***** Provided data *****

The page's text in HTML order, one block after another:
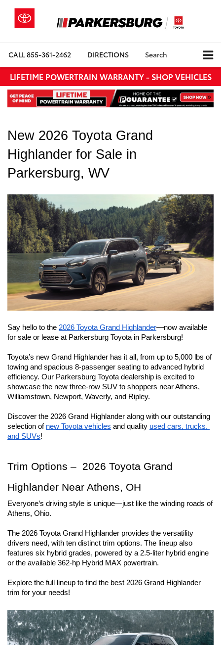
CALL855-361-2462 DIRECTIONS Search
LIFETIME POWERTRAIN WARRANTY - SHOP VEHICLES
New 2026 Toyota Grand
Highlander for Sale in
Parkersburg, WV
Say hello to the 2026 Toyota Grand Highlander—now available
for sale or lease at Parkersburg Toyota in Parkersburg!
Toyota’s new Grand Highlander has it all, from up to 5,000 lbs of
towing and spacious 8-passenger seating to advanced hybrid
efficiency. Our Parkersburg Toyota dealership is excited to
showcase the new three-row SUV to shoppers near Athens,
Williamstown, Newport, Waverly, and Ripley.
Discover the 2026 Grand Highlander along with our outstanding
selection of new Toyota vehicles and quality used cars, trucks,
and SUVs!
Trim Options –  2026 Toyota Grand
Highlander Near Athens, OH
Everyone’s driving style is unique—just like the winding roads of
Athens, Ohio.
The 2026 Toyota Grand Highlander provides the versatility
drivers need, with ten distinct trim options. The lineup also
features six hybrid grades, powered by a 2.5-liter hybrid engine
or the available 362-hp Hybrid MAX powertrain.
Explore the full lineup to find the best 2026 Grand Highlander
trim for your needs!
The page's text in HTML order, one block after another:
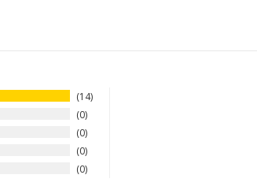
14
0
0
0
0
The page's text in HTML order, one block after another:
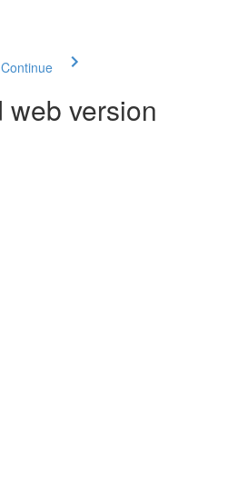
web version
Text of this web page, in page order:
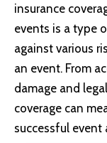
insurance
events is a type
against various
an event. From
damage and
coverage can
successful
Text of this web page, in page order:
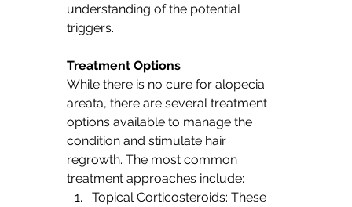
understanding of the potential
triggers.
Treatment Options
While there is no cure for alopecia
areata, there are several treatment
options available to manage the
condition and stimulate hair
regrowth. The most common
treatment approaches include:
Topical Corticosteroids: These
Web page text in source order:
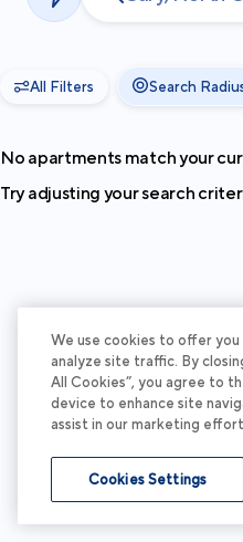
All Filters Search
No apartments match your
Try adjusting your search
We use cookies to offer
analyze site traffic. By
All Cookies”, you agree to
device to enhance site
assist in our marketing
Cookies Settings
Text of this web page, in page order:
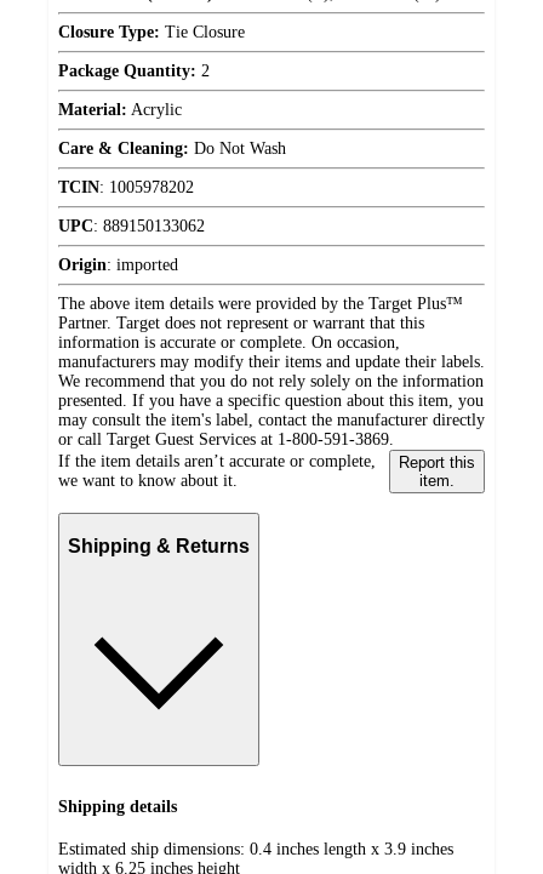
Closure Type: Tie Closure
Package Quantity: 2
Material: Acrylic
Care & Cleaning: Do Not Wash
TCIN: 1005978202
UPC: 889150133062
Origin: imported
The above item details were provided by the Target Plus™
Partner. Target does not represent or warrant that this
information is accurate or complete. On occasion,
manufacturers may modify their items and update their labels.
We recommend that you do not rely solely on the information
presented. If you have a specific question about this item, you
may consult the item's label, contact the manufacturer directly
or call Target Guest Services at 1-800-591-3869.
If the item details aren’t accurate or complete,
we want to know about it.
Report this
item.
Shipping & Returns
Shipping details
Estimated ship dimensions: 0.4 inches length x 3.9 inches
width x 6.25 inches height
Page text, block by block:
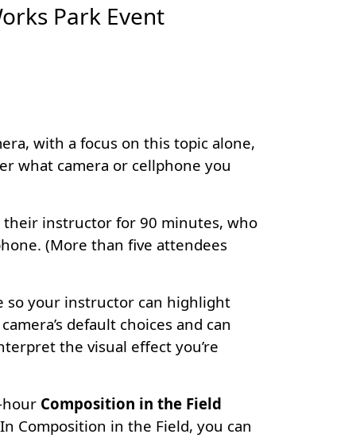
Park Event
with a focus on this topic alone,
what camera or cellphone you
instructor for 90 minutes, who
(More than five attendees
so your instructor can highlight
default choices and can
the visual effect you’re
hour Composition in the Field
Composition in the Field, you can

*****

_Instructions to follow:_
The word "Highlander" appears in some lines of the data. Copy every one of those lines.

_Exercise solution:_
Highlander for Sale in
Say hello to the 2026 Toyota Grand Highlander—now available
Toyota’s new Grand Highlander has it all, from up to 5,000 lbs of
Discover the 2026 Grand Highlander along with our outstanding
Highlander Near Athens, OH
The 2026 Toyota Grand Highlander provides the versatility
Explore the full lineup to find the best 2026 Grand Highlander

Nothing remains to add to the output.